— Мирослава.
Она обернулась.
— Спасибо. За всё.
Она кивнула и вышла. В коридоре остановилась на несколько секунд, глядя в пол, потом пошла дальше.
Операция началась в девять ноль две.
Степан Аркадьевич оперировал сам. Мирослава стояла ассистентом. Нейрохирургия не была ее специальностью, и она понимала свое место. Она подавала инструменты, следила за полем, выполняла указания и не позволяла мыслям уходить туда, где начиналась личная боль.
Черненко работал как человек, за плечами которого десятилетия практики: без суеты, без лишних слов, без движения, не имеющего смысла. Когда доступ был открыт, Мирослава впервые увидела старую гематому не на снимке. Темный плотный сгусток, давно чужой телу и всё же застрявший в нем, как прошлое, которое не отпустило.
— Аспиратор.
Она подала.
Следующие сорок минут были почти ювелирной работой. Миллиметр за миллиметром. Осторожно. Точно. Мирослава ловила себя на том, что почти не дышит, хотя знала: дышать надо.
И вдруг анестезиолог сказал:
— Давление нестабильно.
— Вижу, — спокойно ответил Черненко. — Работаем.
Но показатели продолжали прыгать. Потом начал падать пульс.
— Брадикардия. Сорок пять.
— Атропин.
Мирослава посмотрела на монитор. Сорок. Тридцать восемь.
— Степан Аркадьевич, — произнес анестезиолог уже не таким ровным голосом.
— Слышу. Дайте мне две минуты.
Две минуты в операционной могут стать вечностью. Особенно когда пульс уходит вниз.
Тридцать пять.
Тридцать два.
— Готовьте дефибриллятор, — сказал Черненко.
Медсестра потянулась к аппарату.
Тридцать.
И вдруг пульс подскочил. Шестьдесят два. Шестьдесят восемь. Семьдесят один.
— Вернулся, — выдохнул анестезиолог.
Черненко не изменился в лице. Продолжал работать так, будто вокруг не существовало ничего, кроме операционного поля.

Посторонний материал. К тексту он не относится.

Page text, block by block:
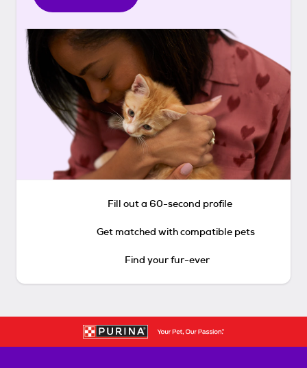
Fill out a 60-second profile
Get matched with compatible pets
Find your fur-ever
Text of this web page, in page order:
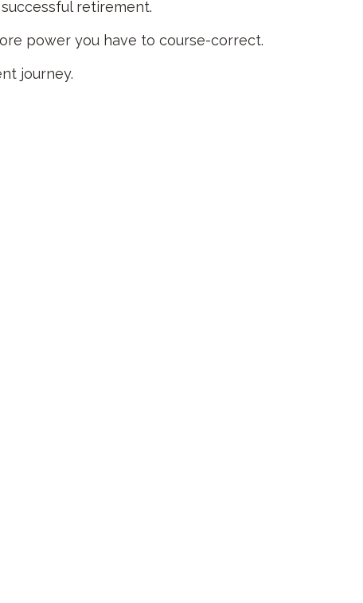
retirement.
power you have to course-correct.
journey.
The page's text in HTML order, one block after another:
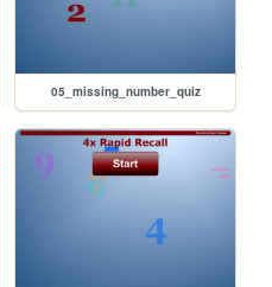
05_missing_number_quiz
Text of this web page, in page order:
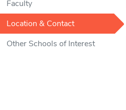
Faculty
Location & Contact
Other Schools of Interest
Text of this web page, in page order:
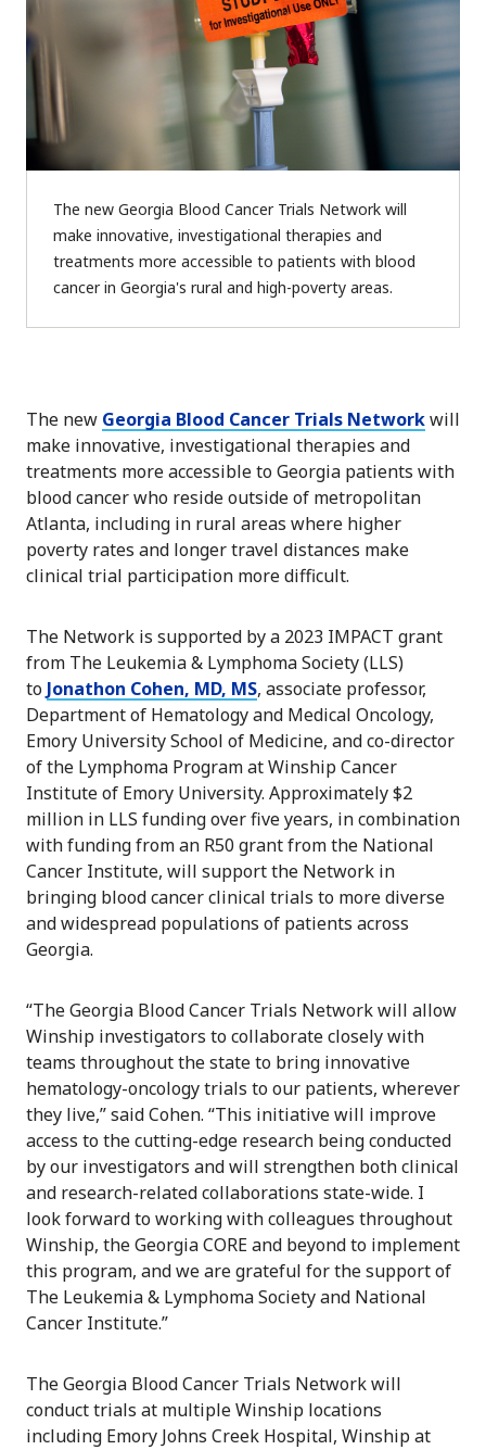
The new Georgia Blood Cancer Trials Network will
make innovative, investigational therapies and
treatments more accessible to patients with blood
cancer in Georgia's rural and high-poverty areas.
The new Georgia Blood Cancer Trials Networkwill
make innovative, investigational therapies and
treatments more accessible to Georgia patients with
blood cancer who reside outside of metropolitan
Atlanta, including in rural areas where higher
poverty rates and longer travel distances make
clinical trial participation more difficult.
The Network is supported by a 2023 IMPACT grant
from The Leukemia & Lymphoma Society (LLS)
to Jonathon Cohen, MD, MS, associate professor,
Department of Hematology and Medical Oncology,
Emory University School of Medicine, and co-director
of the Lymphoma Program at Winship Cancer
Institute of Emory University. Approximately $2
million in LLS funding over five years, in combination
with funding from an R50 grant from the National
Cancer Institute, will support the Network in
bringing blood cancer clinical trials to more diverse
and widespread populations of patients across
Georgia.
“The Georgia Blood Cancer Trials Network will allow
Winship investigators to collaborate closely with
teams throughout the state to bring innovative
hematology-oncology trials to our patients, wherever
they live,” said Cohen. “This initiative will improve
access to the cutting-edge research being conducted
by our investigators and will strengthen both clinical
and research-related collaborations state-wide. I
look forward to working with colleagues throughout
Winship, the Georgia CORE and beyond to implement
this program, and we are grateful for the support of
The Leukemia & Lymphoma Society and National
Cancer Institute.”
The Georgia Blood Cancer Trials Network will
conduct trials at multiple Winship locations
including Emory Johns Creek Hospital, Winship at
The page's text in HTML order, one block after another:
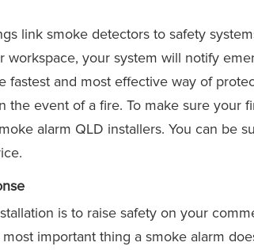
link smoke detectors to safety
workspace, your system will notify
fastest and most effective way of
the event of a fire. To make sure your
alarm QLD installers. You can be
is to raise safety on your
important thing a smoke alarm
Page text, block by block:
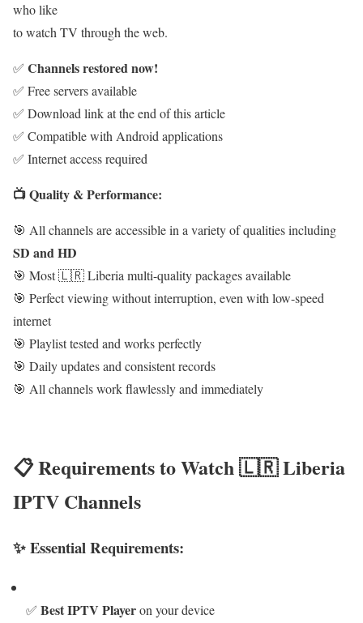
who like
to watch TV through the web.
✅ Channels restored now!
✅ Free servers available
✅ Download link at the end of this article
✅ Compatible with Android applications
✅ Internet access required
📺 Quality & Performance:
🎯 All channels are accessible in a variety of qualities including
SD and HD
🎯 Most 🇱🇷 Liberia multi-quality packages available
🎯 Perfect viewing without interruption, even with low-speed
internet
🎯 Playlist tested and works perfectly
🎯 Daily updates and consistent records
🎯 All channels work flawlessly and immediately
📋 Requirements to Watch 🇱🇷 Liberia
IPTV Channels
✨ Essential Requirements:
✅ Best IPTV Playeron your device
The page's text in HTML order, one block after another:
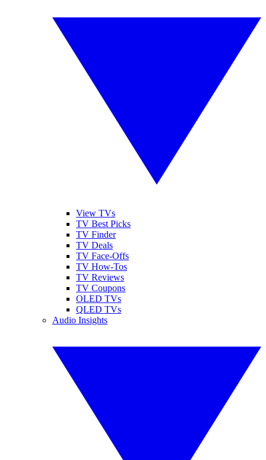
View TVs
TV Best Picks
TV Finder
TV Deals
TV Face-Offs
TV How-Tos
TV Reviews
TV Coupons
OLED TVs
QLED TVs
Audio Insights
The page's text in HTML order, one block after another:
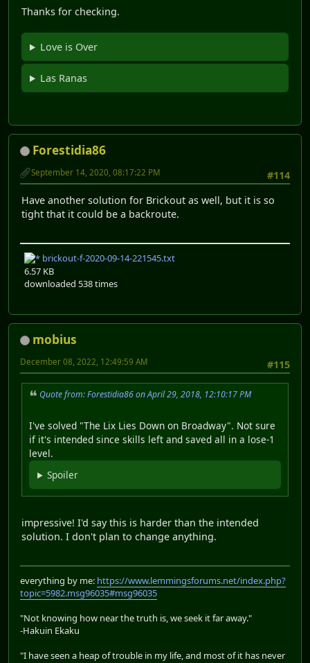
Thanks for checking.
Love is Over
Las Ranas
Forestidia86
#114
September 14, 2020, 08:17:22 PM
Have another solution for Brickout as well, but it is so
tight that it could be a backroute.
brickout-f-2020-09-14-221545.txt
6.57 KB
downloaded 538 times
mobius
#115
December 08, 2022, 12:49:59 AM
Quote from: Forestidia86 on April 29, 2018, 12:10:17 PM
I've solved "The Lix Lies Down on Broadway". Not sure
if it's intended since skills left and saved all in a lose-1
level.
Spoiler
impressive! I'd say this is harder than the intended
solution. I don't plan to change anything.
everything by me: https://www.lemmingsforums.net/index.php?
topic=5982.msg96035#msg96035
"Not knowing how near the truth is, we seek it far away."
-Hakuin Ekaku
"I have seen a heap of trouble in my life, and most of it has never
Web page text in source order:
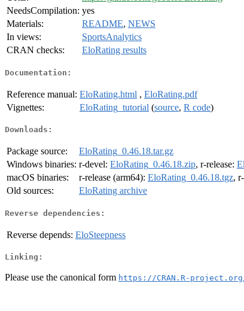
NeedsCompilation: yes
Materials:
README, NEWS
In views:
SportsAnalytics
CRAN checks:
EloRating results
Documentation:
Reference manual: EloRating.html , EloRating.pdf
Vignettes:
EloRating_tutorial (source, R code)
Downloads:
Package source:
EloRating_0.46.18.tar.gz
Windows binaries: r-devel: EloRating_0.46.18.zip, r-release:
macOS binaries:
r-release (arm64): EloRating_0.46.18.tgz,
Old sources:
EloRating archive
Reverse dependencies:
Reverse depends: EloSteepness
Linking:
Please use the canonical form https://CRAN.R-
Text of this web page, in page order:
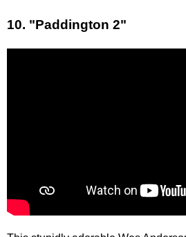
10. "Paddington 2"
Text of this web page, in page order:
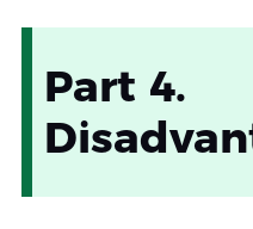
Part 4.
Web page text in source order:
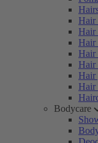
Hair
Hair
Hair
Hair
Hair
Hair
Hair
Bodycare
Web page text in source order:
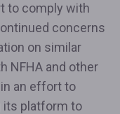
to comply with
concerns
on similar
NFHA and other
an effort to
its platform to

Через двадцать минут гематома была удалена полностью. Он проверил. Потом еще раз. И только тогда сказал:
— Ушиваем.
Операция закончилась в одиннадцать сорок.
В коридоре, пока пациента везли в реанимацию, Степан Аркадьевич снял перчатки и сказал Мирославе:
— Хорошо ассистировали.
Для него это была почти щедрая похвала. Она поняла.
— Прогноз?
— Посмотрим. Первые дни ничего не обещают.
— Память?
Он посмотрел на нее.
— Мы сделали то, что могли. Дальше — наблюдение.
Три дня Мирослава ждала.
Работала, делала обходы, писала истории болезни, принимала пациентов. Утром и вечером приходила в реанимацию, иногда ночью поднималась из дежурки просто проверить. Он лежал бледный, с забинтованной головой, подключенный к мониторам. Казался одновременно знакомым и чужим.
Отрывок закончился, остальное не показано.